Please give back only the lines below from the one containing "key for an exercise, the" to the one containing "In this repository", each repeated word for word, both ends included.

(Available records)

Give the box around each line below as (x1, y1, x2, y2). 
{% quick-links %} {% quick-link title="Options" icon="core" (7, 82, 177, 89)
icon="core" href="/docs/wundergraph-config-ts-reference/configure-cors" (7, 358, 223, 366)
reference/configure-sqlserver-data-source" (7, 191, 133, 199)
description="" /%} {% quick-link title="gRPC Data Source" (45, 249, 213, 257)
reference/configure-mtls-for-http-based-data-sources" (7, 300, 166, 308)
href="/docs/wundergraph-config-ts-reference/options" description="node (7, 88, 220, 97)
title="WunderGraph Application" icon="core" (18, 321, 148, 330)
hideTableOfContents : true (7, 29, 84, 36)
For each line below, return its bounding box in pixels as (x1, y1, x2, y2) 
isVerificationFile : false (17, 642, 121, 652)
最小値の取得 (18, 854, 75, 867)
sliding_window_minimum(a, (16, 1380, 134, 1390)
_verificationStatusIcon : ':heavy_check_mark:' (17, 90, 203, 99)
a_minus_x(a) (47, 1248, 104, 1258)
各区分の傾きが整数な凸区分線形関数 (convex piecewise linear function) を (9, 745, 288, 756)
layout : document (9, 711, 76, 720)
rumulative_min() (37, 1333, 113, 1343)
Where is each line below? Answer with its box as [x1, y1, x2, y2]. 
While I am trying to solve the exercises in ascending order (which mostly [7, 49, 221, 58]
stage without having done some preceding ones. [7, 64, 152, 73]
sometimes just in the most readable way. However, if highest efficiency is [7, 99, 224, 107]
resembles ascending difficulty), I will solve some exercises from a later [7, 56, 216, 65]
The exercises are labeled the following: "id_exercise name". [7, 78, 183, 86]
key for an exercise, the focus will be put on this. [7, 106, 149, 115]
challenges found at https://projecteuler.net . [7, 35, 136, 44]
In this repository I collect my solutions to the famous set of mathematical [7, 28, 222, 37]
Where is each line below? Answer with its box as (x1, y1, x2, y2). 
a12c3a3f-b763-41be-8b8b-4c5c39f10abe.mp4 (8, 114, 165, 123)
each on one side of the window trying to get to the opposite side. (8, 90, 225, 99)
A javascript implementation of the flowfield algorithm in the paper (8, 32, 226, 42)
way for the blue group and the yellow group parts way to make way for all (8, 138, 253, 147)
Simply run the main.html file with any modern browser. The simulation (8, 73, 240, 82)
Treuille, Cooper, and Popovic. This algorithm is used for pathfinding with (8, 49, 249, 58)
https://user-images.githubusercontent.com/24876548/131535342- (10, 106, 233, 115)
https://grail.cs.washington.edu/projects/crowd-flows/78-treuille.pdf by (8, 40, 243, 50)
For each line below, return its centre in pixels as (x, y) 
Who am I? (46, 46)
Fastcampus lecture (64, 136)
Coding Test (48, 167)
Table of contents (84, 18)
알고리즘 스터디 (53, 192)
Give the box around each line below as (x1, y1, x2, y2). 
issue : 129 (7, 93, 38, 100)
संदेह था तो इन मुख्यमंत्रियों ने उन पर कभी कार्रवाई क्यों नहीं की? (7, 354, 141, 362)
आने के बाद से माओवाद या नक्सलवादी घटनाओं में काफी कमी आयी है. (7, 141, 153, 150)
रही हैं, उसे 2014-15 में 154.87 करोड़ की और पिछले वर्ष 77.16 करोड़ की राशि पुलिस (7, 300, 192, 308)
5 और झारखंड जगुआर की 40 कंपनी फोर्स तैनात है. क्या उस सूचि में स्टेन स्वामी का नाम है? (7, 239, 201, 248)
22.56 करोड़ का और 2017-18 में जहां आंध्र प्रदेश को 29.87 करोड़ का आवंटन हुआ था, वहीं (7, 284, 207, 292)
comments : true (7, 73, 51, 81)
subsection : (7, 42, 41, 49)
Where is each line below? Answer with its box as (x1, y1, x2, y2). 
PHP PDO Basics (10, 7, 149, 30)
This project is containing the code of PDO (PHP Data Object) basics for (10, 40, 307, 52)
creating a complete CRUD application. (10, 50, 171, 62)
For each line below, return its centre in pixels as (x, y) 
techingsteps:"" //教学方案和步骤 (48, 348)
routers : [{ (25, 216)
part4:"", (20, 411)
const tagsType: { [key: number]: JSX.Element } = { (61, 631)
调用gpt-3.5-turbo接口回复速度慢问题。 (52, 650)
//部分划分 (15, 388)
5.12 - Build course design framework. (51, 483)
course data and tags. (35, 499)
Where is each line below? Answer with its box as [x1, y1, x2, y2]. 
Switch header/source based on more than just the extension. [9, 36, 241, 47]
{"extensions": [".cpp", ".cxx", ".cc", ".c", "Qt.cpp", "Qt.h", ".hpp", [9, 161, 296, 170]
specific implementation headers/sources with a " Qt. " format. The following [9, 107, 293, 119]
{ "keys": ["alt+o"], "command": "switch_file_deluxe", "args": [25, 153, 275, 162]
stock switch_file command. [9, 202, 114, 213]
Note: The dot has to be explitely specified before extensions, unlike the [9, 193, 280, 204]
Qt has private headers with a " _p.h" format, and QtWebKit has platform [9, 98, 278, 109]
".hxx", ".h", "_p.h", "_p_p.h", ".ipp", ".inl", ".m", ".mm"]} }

(End Available records)

Solved exercise =>
key for an exercise, the focus will be put on this. [7, 106, 149, 115]
challenges found at https://projecteuler.net . [7, 35, 136, 44]
In this repository I collect my solutions to the famous set of mathematical [7, 28, 222, 37]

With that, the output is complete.